WHAT IS EXPECTED | Exactly as written, please set down all of the entries again, with no pictures.

SUPPLIED MATERIAL |
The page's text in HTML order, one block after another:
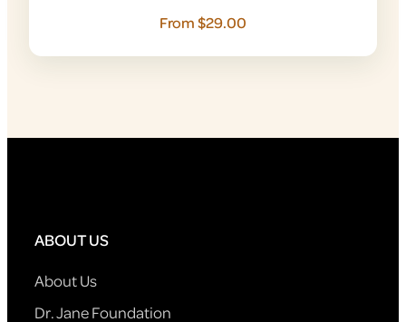
From $29.00
ABOUT US
About Us
Dr. Jane Foundation

RESPONSE TO THIS EXERCISE |
The page's text in HTML order, one block after another:
From $29.00
ABOUT US
About Us
Dr. Jane Foundation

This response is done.